There was a leftover aluminum can in the fire pit when we arrived, so we tossed it in one night and it wasn't there the next day!

Wednesday, June 26, 2013

Cooking Gummy Bears

I'm going to warn you right off the bat that the results of this experiment are not very interesting.  The experiment did not work the way I've read it should.  I recently read that if you put a gummy bear in the microwave for a few seconds, the gummy bear will expand and become a super gummy bear.  Cool, I thought.  My daughters would love to see this.  So we set out to do it.
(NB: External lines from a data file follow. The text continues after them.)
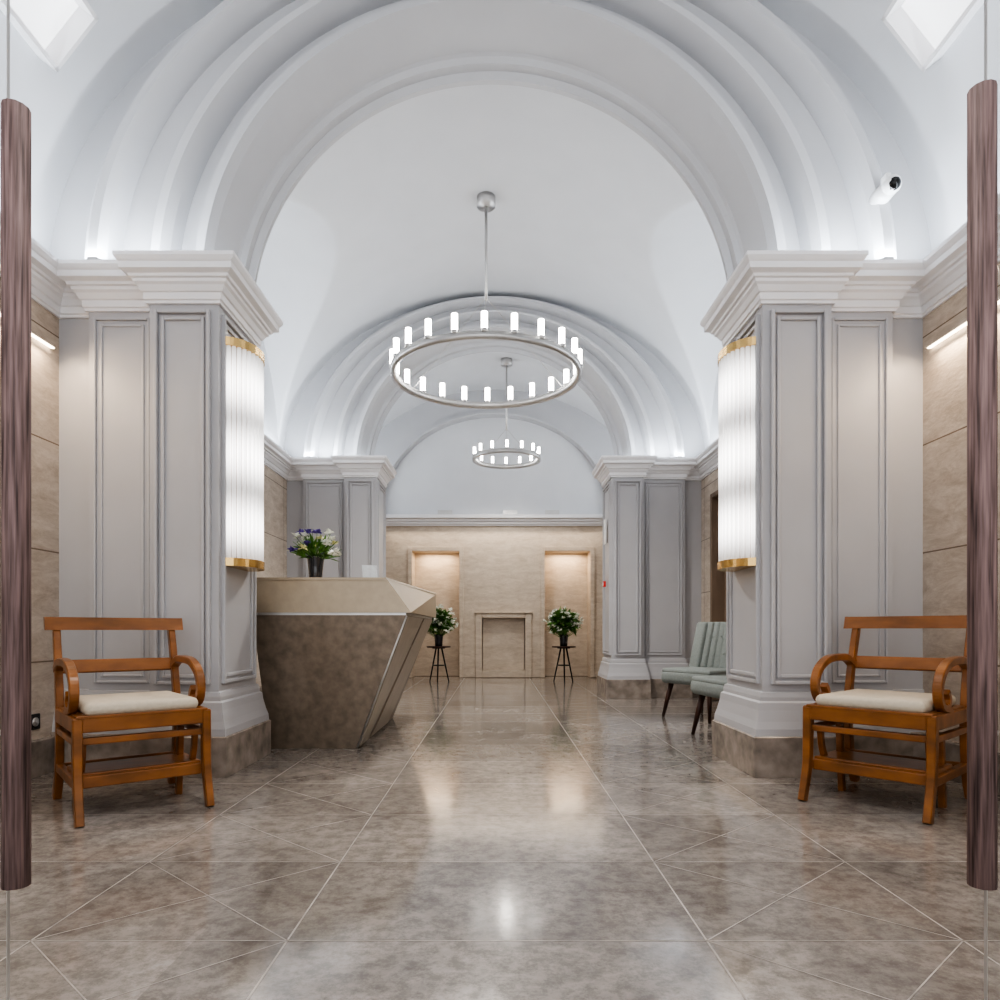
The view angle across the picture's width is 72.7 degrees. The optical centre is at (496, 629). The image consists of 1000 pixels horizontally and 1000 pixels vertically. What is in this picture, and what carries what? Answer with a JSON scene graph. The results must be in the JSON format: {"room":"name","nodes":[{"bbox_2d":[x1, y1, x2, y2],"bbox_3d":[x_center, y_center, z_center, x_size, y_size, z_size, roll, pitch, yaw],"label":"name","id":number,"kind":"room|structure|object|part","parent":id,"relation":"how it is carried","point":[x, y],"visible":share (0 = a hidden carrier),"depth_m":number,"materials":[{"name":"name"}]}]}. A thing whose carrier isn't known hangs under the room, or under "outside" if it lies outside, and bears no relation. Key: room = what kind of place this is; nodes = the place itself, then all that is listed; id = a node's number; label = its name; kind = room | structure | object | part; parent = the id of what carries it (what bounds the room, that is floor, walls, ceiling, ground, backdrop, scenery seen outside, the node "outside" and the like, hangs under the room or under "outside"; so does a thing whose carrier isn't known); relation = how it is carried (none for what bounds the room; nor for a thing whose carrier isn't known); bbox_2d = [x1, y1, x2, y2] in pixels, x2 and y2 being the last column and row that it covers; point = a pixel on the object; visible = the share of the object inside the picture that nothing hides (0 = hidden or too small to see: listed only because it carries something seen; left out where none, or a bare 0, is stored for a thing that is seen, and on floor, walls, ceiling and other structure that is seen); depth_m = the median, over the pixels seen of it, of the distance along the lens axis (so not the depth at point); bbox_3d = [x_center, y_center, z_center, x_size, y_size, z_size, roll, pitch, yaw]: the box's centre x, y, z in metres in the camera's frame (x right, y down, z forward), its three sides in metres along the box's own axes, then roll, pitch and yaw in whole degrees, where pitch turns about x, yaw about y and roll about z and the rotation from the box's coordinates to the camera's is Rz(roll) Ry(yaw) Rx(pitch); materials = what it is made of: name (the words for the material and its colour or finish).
{"room":"lobby","nodes":[
{"label":"lobby","id":0,"kind":"room"},
{"bbox_2d":[0,207,286,747],"bbox_3d":[-2.650,-1.550,5.050,0.250,4.700,13.300,0,0,0],"label":"wall","id":1,"kind":"structure","parent":0,"point":[44,359],"depth_m":3.83,"materials":[{"name":"stone"}]},
{"bbox_2d":[0,309,56,348],"bbox_3d":[-2.510,-1.601,3.230,0.029,0.027,1.260,0,0,0],"label":"light bar","id":2,"kind":"object","parent":1,"relation":"attached to","point":[34,334],"visible":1,"depth_m":3.74,"materials":[{"name":"plastic"}]},
{"bbox_2d":[31,713,39,729],"bbox_3d":[-2.516,0.500,3.700,0.016,0.085,0.085,0,0,0],"label":"wall socket","id":3,"kind":"object","parent":1,"relation":"attached to","point":[35,718],"visible":0.68,"depth_m":3.70,"materials":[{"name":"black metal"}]},
{"bbox_2d":[0,686,262,788],"bbox_3d":[-2.513,0.700,4.900,0.025,0.199,13.000,0,0,0],"label":"baseboard","id":4,"kind":"structure","parent":1,"relation":"attached to","point":[42,749],"depth_m":3.74,"materials":[{"name":"stone"}]},
{"bbox_2d":[0,211,396,487],"bbox_3d":[-1.904,-1.910,4.900,1.242,0.230,13.000,0,0,0],"label":"trim","id":5,"kind":"structure","parent":1,"relation":"attached to","point":[137,280],"depth_m":3.76,"materials":[{"name":"white paint"}]},
{"bbox_3d":[-1.904,-1.910,4.900,1.242,0.230,13.000,0,0,0],"label":"cornice","id":6,"kind":"part","parent":5,"relation":"part of","materials":[{"name":"white paint"}]},
{"bbox_2d":[50,0,930,281],"bbox_3d":[-0.035,-3.055,4.090,5.300,2.100,0.760,0,0,0],"label":"ceiling","id":7,"kind":"structure","parent":0,"point":[207,143],"depth_m":3.90,"materials":[{"name":"grey paint"}]},
{"bbox_2d":[869,172,901,204],"bbox_3d":[2.100,-2.370,3.662,0.100,0.100,0.196,0,0,0],"label":"security camera","id":8,"kind":"object","parent":7,"relation":"attached to","point":[890,184],"visible":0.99,"depth_m":3.62,"materials":[{"name":"white plastic"}]},
{"bbox_2d":[256,85,726,447],"bbox_3d":[-0.035,-2.990,6.265,5.060,1.980,3.790,0,0,0],"label":"ceiling","id":9,"kind":"structure","parent":0,"point":[588,217],"depth_m":6.46,"materials":[{"name":"white paint"}]},
{"bbox_2d":[389,191,582,408],"bbox_3d":[-0.100,-3.147,6.250,1.742,1.665,1.760,0,0,0],"label":"ring chandelier","id":10,"kind":"object","parent":9,"relation":"hanging from","point":[485,199],"visible":1,"depth_m":6.14,"materials":[{"name":"silver metal"}]},
{"bbox_2d":[381,352,606,428],"bbox_3d":[-0.035,-2.990,10.035,5.060,1.980,2.830,0,0,0],"label":"ceiling","id":11,"kind":"structure","parent":0,"point":[477,371],"depth_m":10.59,"materials":[{"name":"white paint"}]},
{"bbox_2d":[473,357,540,468],"bbox_3d":[0.140,-3.232,10.000,1.000,1.495,1.006,0,0,0],"label":"ring chandelier","id":12,"kind":"object","parent":11,"relation":"hanging from","point":[506,362],"visible":1,"depth_m":9.94,"materials":[{"name":"silver metal"}]},
{"bbox_2d":[374,390,613,489],"bbox_3d":[-0.035,-2.980,11.315,5.200,2.100,0.190,0,0,0],"label":"arch","id":13,"kind":"object","parent":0,"point":[395,440],"depth_m":11.26,"materials":[{"name":"white paint"}]},
{"bbox_2d":[284,296,704,456],"bbox_3d":[-0.035,-3.055,8.340,5.300,2.100,0.760,0,0,0],"label":"ceiling","id":14,"kind":"structure","parent":0,"point":[644,409],"depth_m":8.14,"materials":[{"name":"grey paint"}]},
{"bbox_2d":[386,418,603,677],"bbox_3d":[-0.035,-1.700,11.625,4.980,5.000,0.450,0,0,0],"label":"wall","id":15,"kind":"structure","parent":0,"point":[502,564],"depth_m":11.40,"materials":[{"name":"stone"}]},
{"bbox_2d":[386,514,602,525],"bbox_3d":[-0.035,-1.825,11.315,4.980,0.170,0.190,0,0,0],"label":"crown molding","id":16,"kind":"structure","parent":15,"relation":"attached to","point":[391,519],"depth_m":11.28,"materials":[{"name":"white paint"}]},
{"bbox_2d":[408,547,594,677],"bbox_3d":[0.070,-0.295,11.390,3.120,2.189,0.060,0,0,0],"label":"frames","id":17,"kind":"object","parent":15,"relation":"attached to","point":[410,549],"visible":0.95,"depth_m":11.36,"materials":[{"name":"stone"}]},
{"bbox_2d":[438,510,558,513],"bbox_3d":[0.025,-1.957,11.370,2.030,0.085,0.040,0,0,0],"label":"air vents","id":18,"kind":"object","parent":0,"point":[439,511],"depth_m":11.35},
{"bbox_2d":[0,676,999,999],"bbox_3d":[0.000,0.850,5.200,5.600,0.100,13.600,0,0,0],"label":"floor","id":19,"kind":"structure","parent":0,"point":[496,826],"depth_m":2.28,"materials":[{"name":"tile"}]},
{"bbox_2d":[0,0,30,999],"bbox_3d":[-1.537,-0.691,1.298,1.326,2.978,0.104,0,0,0],"label":"door","id":20,"kind":"structure","parent":19,"relation":"on","point":[15,267],"depth_m":1.25,"materials":[{"name":"brown wood"}]},
{"bbox_2d":[43,617,214,827],"bbox_3d":[-1.713,0.375,3.178,0.610,0.875,0.713,0,0,-40],"label":"wooden armchair","id":21,"kind":"object","parent":19,"relation":"on","point":[76,714],"visible":1,"depth_m":3.08,"materials":[{"name":"brown wood"}]},
{"bbox_2d":[51,305,270,777],"bbox_3d":[-1.994,-0.505,4.080,1.062,2.609,0.804,0,0,0],"label":"pillar","id":22,"kind":"structure","parent":19,"relation":"on","point":[142,395],"depth_m":3.84,"materials":[{"name":"grey paint"}]},
{"bbox_2d":[225,336,264,571],"bbox_3d":[-1.463,-1.002,4.000,0.162,1.285,0.414,0,0,0],"label":"wall sconce","id":23,"kind":"object","parent":22,"relation":"attached to","point":[245,362],"visible":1,"depth_m":3.87,"materials":[{"name":"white glass"}]},
{"bbox_2d":[287,477,385,576],"bbox_3d":[-1.934,-0.505,8.330,1.182,2.609,0.804,0,0,0],"label":"pillar","id":24,"kind":"structure","parent":19,"relation":"on","point":[353,508],"depth_m":8.09,"materials":[{"name":"grey paint"}]},
{"bbox_2d":[257,577,436,748],"bbox_3d":[-1.090,0.227,5.400,1.060,1.144,1.880,0,0,0],"label":"reception desk","id":25,"kind":"object","parent":19,"relation":"on","point":[337,656],"visible":0.93,"depth_m":4.53,"materials":[{"name":"brown stone"}]},
{"bbox_2d":[286,529,341,576],"bbox_3d":[-1.332,-0.542,4.951,0.393,0.393,0.491,0,0,-12],"label":"flower vase","id":26,"kind":"object","parent":25,"relation":"on","point":[316,551],"visible":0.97,"depth_m":4.89,"materials":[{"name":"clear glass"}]},
{"bbox_2d":[362,565,376,576],"bbox_3d":[-0.937,-0.415,5.015,0.110,0.129,0.102,0,0,-25],"label":"card holder","id":27,"kind":"object","parent":25,"relation":"on","point":[367,570],"visible":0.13,"depth_m":5.02,"materials":[{"name":"plastic"}]},
{"bbox_2d":[427,646,450,682],"bbox_3d":[-0.900,0.526,10.500,0.370,0.551,0.370,0,0,0],"label":"side table","id":28,"kind":"object","parent":19,"relation":"on","point":[437,648],"visible":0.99,"depth_m":10.43,"materials":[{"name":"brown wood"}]},
{"bbox_2d":[427,604,458,645],"bbox_3d":[-0.904,-0.077,10.513,0.614,0.652,0.618,0,0,-29],"label":"flower bouquet","id":29,"kind":"object","parent":28,"relation":"on","point":[442,621],"visible":0.73,"depth_m":10.39,"materials":[{"name":"green plant"}]},
{"bbox_2d":[0,678,999,999],"bbox_3d":[0.000,0.799,4.900,4.920,0.001,13.000,0,0,0],"label":"trim","id":30,"kind":"structure","parent":19,"relation":"on","point":[31,940],"depth_m":1.78,"materials":[{"name":"beige stone"}]},
{"bbox_2d":[474,612,532,677],"bbox_3d":[0.110,0.249,11.430,0.980,1.099,0.200,0,0,0],"label":"fireplace","id":31,"kind":"object","parent":19,"relation":"on","point":[503,632],"visible":1,"depth_m":11.50,"materials":[{"name":"stone"}]},
{"bbox_2d":[552,646,575,682],"bbox_3d":[1.030,0.526,10.500,0.370,0.551,0.370,0,0,0],"label":"side table","id":32,"kind":"object","parent":19,"relation":"on","point":[558,647],"visible":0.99,"depth_m":10.43,"materials":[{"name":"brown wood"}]},
{"bbox_2d":[542,605,583,645],"bbox_3d":[1.009,-0.068,10.499,0.627,0.635,0.609,0,0,-27],"label":"flower bouquet","id":33,"kind":"object","parent":32,"relation":"on","point":[568,620],"visible":0.99,"depth_m":10.40,"materials":[{"name":"green plant"}]},
{"bbox_2d":[597,477,700,698],"bbox_3d":[1.864,-0.505,8.330,1.182,2.609,0.804,0,0,0],"label":"pillar","id":34,"kind":"structure","parent":19,"relation":"on","point":[652,548],"depth_m":8.08,"materials":[{"name":"grey paint"}]},
{"bbox_2d":[604,519,605,544],"bbox_3d":[1.316,-1.200,8.300,0.014,0.300,0.140,0,0,0],"label":"notice","id":35,"kind":"object","parent":34,"relation":"attached to","point":[604,519],"visible":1,"depth_m":8.28,"materials":[{"name":"white plastic"}]},
{"bbox_2d":[661,622,725,722],"bbox_3d":[1.933,0.362,6.221,0.639,0.880,0.685,0,0,-32],"label":"lounge chair","id":36,"kind":"object","parent":19,"relation":"on","point":[708,654],"visible":0.57,"depth_m":6.33,"materials":[{"name":"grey fabric"}]},
{"bbox_2d":[691,675,726,734],"bbox_3d":[1.839,0.362,4.987,0.639,0.880,0.685,0,0,-10],"label":"lounge chair","id":37,"kind":"object","parent":19,"relation":"on","point":[710,686],"visible":0.1,"depth_m":5.02,"materials":[{"name":"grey fabric"}]},
{"bbox_2d":[712,305,925,777],"bbox_3d":[1.924,-0.505,4.080,1.062,2.609,0.804,0,0,0],"label":"pillar","id":38,"kind":"structure","parent":19,"relation":"on","point":[839,395],"depth_m":3.83,"materials":[{"name":"grey paint"}]},
{"bbox_2d":[718,336,755,571],"bbox_3d":[1.393,-1.002,4.000,0.162,1.285,0.414,0,0,0],"label":"wall sconce","id":39,"kind":"object","parent":38,"relation":"attached to","point":[736,360],"visible":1,"depth_m":3.86,"materials":[{"name":"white glass"}]},
{"bbox_2d":[798,615,966,824],"bbox_3d":[1.857,0.371,3.224,0.720,0.884,0.616,0,0,-42],"label":"wooden armchair","id":40,"kind":"object","parent":19,"relation":"on","point":[935,711],"visible":0.89,"depth_m":3.14,"materials":[{"name":"brown wood"}]},
{"bbox_2d":[967,0,998,999],"bbox_3d":[1.541,-0.691,1.298,1.318,2.978,0.104,0,0,0],"label":"door","id":41,"kind":"structure","parent":19,"relation":"on","point":[982,98],"depth_m":1.25,"materials":[{"name":"glass"},{"name":"dark wood"}]},
{"bbox_2d":[0,0,999,249],"bbox_3d":[-0.035,-2.990,1.155,5.060,1.980,5.510,0,0,0],"label":"ceiling","id":42,"kind":"structure","parent":0,"point":[925,113],"depth_m":3.68,"materials":[{"name":"white paint"}]},
{"bbox_2d":[0,0,98,71],"bbox_3d":[-2.185,-3.000,3.170,0.367,0.391,0.500,0,0,0],"label":"window","id":43,"kind":"structure","parent":42,"relation":"attached to","point":[53,29],"depth_m":3.36,"materials":[{"name":"white glass"}]},
{"bbox_2d":[881,0,983,71],"bbox_3d":[2.115,-3.000,3.170,0.367,0.391,0.500,0,0,0],"label":"window","id":44,"kind":"structure","parent":42,"relation":"attached to","point":[926,29],"depth_m":3.35,"materials":[{"name":"white glass"}]},
{"bbox_2d":[701,190,999,752],"bbox_3d":[2.580,-1.550,5.050,0.250,4.700,13.300,0,0,0],"label":"wall","id":45,"kind":"structure","parent":0,"point":[945,363],"depth_m":3.73,"materials":[{"name":"stone"}]},
{"bbox_2d":[710,490,725,699],"bbox_3d":[2.540,-0.375,7.250,0.230,2.340,0.996,0,0,0],"label":"door","id":46,"kind":"structure","parent":45,"relation":"in","point":[717,578],"depth_m":7.70,"materials":[{"name":"brown wood"}]},
{"bbox_2d":[592,193,999,487],"bbox_3d":[1.834,-1.910,4.900,1.242,0.230,13.000,0,0,0],"label":"crown molding","id":47,"kind":"structure","parent":45,"relation":"attached to","point":[843,280],"depth_m":3.74,"materials":[{"name":"white paint"}]},
{"bbox_2d":[705,696,999,794],"bbox_3d":[2.442,0.700,4.900,0.025,0.199,13.000,0,0,0],"label":"baseboard","id":48,"kind":"structure","parent":45,"relation":"attached to","point":[952,751],"depth_m":3.61,"materials":[{"name":"stone"}]},
{"bbox_2d":[924,296,999,348],"bbox_3d":[2.439,-1.601,3.230,0.029,0.027,1.260,0,0,0],"label":"light bar","id":49,"kind":"object","parent":45,"relation":"attached to","point":[963,323],"visible":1,"depth_m":3.66,"materials":[{"name":"plastic"}]}
]}
First I put a few gummy bears in the microwave for 16 seconds.  Here is the result:


Um...not super gummy bears.  More like gummy bear blobs.  Maybe I microwaved them too long?  Next I put a few more gummy bears in the microwave and microwave them until I noticed a change.  After 10 or 11 seconds we had the following result:


A couple turned into blobs and the others are on their way to becoming blobs, but no super gummy bears.  In the end I we determined that we aren't doing this right, but that's science.  Sometimes experiments fail and you have to take a step back and re-analyze.  We'll re-analyze our super gummy bear experiment and try again later.  


Tuesday, June 25, 2013

Summer Camp Fun

My 6 year old just finished a week long summer camp.  It was a morning only camp that had a broad focus that including cooking, computers, nature, etc.  She had a blast every morning and as soon as I picked her up she launched into all of the cool things she did that day.  She's already asking if she can go again next year.  I've also learned quite a bit too.  I've learned a lot about crickets, spiders, ladybugs, caterpillars, and sea horses!
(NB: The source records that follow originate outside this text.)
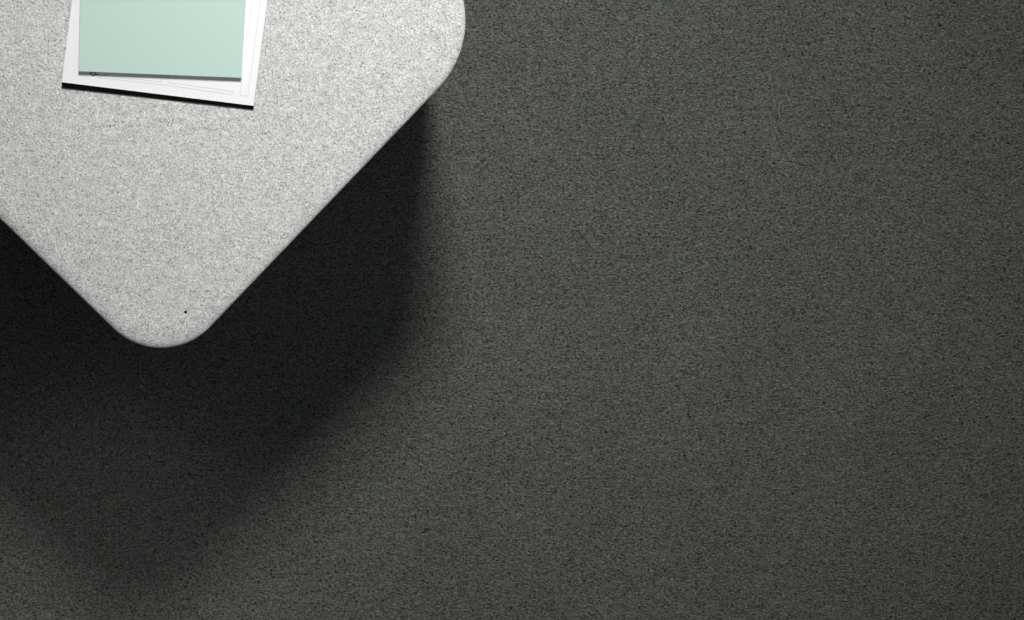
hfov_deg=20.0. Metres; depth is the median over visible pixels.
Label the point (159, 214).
ottoman
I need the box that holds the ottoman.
[0,0,464,347]
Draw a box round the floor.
[0,0,1023,619]
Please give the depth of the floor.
3.62 m
Summer vacation for kids may have already started, but there are plenty of summer camps later in June and in July that still have room for your kid.  Consider enrolling them in a camp.  I'd bet good money they will walk away learning something and having a blast while doing it.  

Monday, June 24, 2013

Upper Peninsula Trip #1: The Porcupine

This June we took a trip to the Upper Peninsula in Michigan.  We stayed in a house right on the north side of Lake Michigan.  During our 7 days there we discovered science all around us.  One of the cool things we saw was a porcupine!  We were at Fayette Historic State Park near Garden, MI.  After doing a bit of hiking we got back in the car to head somewhere else.  While pulling out of the parking lot my wife points out a porcupine sitting on the sidewalk.  He (or she) was just sitting there slowly pulling off leaves on a branch on the side of the sidewalk.
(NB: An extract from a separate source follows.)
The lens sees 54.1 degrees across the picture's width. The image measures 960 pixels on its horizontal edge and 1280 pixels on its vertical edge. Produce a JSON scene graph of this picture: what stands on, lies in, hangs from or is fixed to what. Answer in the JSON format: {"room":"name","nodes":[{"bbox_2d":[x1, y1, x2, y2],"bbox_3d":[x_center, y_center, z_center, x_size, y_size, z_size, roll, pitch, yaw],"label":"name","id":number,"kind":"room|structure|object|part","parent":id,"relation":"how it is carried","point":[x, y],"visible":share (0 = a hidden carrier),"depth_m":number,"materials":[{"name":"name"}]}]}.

For obvious reasons we didn't get too close, but this was one of the highlights of the day for my girls.  They may have seen a porcupine in the zoo before, but never in wild.  I'm pretty sure that I've never seen a porcupine in the wild either!  

The moral of this story?  Keep your eyes open!  You never know what you might find.  In our case, a porcupine!  :-)

Saturday, June 22, 2013

Is Space Empty?

It's a common misconception that space is truly empty.  It's often called a vacuum.  A true vacuum is an volume of space that has NOTHING in it.  Not a single particle exists inside a true vacuum.  Although space is very empty, it is not completely empty.  Between stars in space there is what is called the interstellar medium (ISM).  The ISM is composed of gas and dust and makes up the "stuff" between stars.  The density of the ISM varies depending on location in our Galaxy, but on average the density of the ISM is 1 atom/cm^3.  This means that if you take a tiny cube that is 1 cm on each side, the average ISM of this volume will have a single atom in that cube.  That's not much and it might be treated as a vacuum, but it isn't a true vacuum because that single atom resides in the cube.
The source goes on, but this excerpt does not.